◆ **WHAT IS EXPECTED**
Please copy out all lines of the entries that contain the word "development".

(EXERCISE MATERIALS begins)

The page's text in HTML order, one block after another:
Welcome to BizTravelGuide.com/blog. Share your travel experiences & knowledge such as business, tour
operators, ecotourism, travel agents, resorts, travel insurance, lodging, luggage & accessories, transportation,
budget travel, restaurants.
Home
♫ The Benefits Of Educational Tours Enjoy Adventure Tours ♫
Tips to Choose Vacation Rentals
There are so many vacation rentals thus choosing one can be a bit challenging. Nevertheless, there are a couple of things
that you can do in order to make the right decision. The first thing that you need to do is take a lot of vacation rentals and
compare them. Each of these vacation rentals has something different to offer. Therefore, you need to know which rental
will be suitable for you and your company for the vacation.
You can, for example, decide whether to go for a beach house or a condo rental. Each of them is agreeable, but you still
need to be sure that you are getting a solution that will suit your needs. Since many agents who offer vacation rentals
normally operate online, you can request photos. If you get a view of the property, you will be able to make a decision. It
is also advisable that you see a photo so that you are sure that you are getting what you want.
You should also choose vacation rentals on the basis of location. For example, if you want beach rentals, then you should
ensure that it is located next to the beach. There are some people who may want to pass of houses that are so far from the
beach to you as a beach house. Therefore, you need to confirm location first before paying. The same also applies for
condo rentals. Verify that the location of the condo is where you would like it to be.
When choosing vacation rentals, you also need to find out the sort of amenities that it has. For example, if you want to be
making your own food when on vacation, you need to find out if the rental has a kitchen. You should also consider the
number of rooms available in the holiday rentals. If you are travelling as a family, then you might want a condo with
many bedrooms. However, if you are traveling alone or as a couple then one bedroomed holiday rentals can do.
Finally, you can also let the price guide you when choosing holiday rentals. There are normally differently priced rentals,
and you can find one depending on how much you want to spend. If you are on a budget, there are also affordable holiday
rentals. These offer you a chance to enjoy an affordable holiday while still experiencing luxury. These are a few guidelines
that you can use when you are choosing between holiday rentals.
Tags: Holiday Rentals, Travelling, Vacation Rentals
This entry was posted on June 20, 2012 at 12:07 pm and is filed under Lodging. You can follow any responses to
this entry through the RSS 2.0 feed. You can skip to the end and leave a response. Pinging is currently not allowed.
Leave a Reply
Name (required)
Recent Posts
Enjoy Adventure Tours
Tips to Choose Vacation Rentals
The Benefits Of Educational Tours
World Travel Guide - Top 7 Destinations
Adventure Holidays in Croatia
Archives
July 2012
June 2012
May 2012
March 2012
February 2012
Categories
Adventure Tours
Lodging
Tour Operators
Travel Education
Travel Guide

(EXERCISE MATERIALS ends)
(EXERCISE MATERIALS begins)

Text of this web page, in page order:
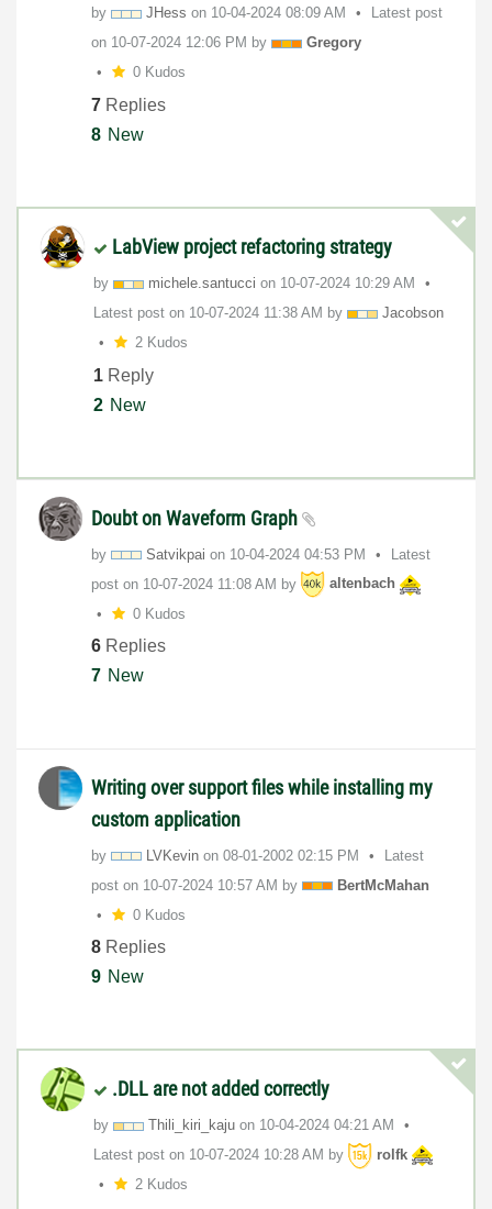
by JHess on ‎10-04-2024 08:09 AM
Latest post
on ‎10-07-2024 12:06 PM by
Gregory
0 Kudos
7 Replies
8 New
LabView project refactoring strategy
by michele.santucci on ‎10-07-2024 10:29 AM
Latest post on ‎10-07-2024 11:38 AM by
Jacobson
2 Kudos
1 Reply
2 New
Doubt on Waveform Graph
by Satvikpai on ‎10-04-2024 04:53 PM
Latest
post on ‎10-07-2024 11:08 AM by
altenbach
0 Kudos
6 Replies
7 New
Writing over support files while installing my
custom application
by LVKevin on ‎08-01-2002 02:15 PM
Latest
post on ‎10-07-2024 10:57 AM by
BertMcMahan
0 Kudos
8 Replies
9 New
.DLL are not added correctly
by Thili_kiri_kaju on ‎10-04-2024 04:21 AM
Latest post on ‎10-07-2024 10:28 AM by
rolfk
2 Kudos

(EXERCISE MATERIALS ends)
(EXERCISE MATERIALS begins)

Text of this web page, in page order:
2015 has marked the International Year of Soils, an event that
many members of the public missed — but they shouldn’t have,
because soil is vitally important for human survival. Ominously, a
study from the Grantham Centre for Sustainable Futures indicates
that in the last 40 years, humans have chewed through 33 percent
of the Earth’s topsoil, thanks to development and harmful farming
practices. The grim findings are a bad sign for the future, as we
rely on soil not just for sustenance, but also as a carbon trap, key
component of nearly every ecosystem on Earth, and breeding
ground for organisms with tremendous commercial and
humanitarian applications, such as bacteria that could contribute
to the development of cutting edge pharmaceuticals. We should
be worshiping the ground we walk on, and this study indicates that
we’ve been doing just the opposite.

(EXERCISE MATERIALS ends)

◆ **PROBLEM SOLUTION**
of the Earth’s topsoil, thanks to development and harmful farming
to the development of cutting edge pharmaceuticals. We should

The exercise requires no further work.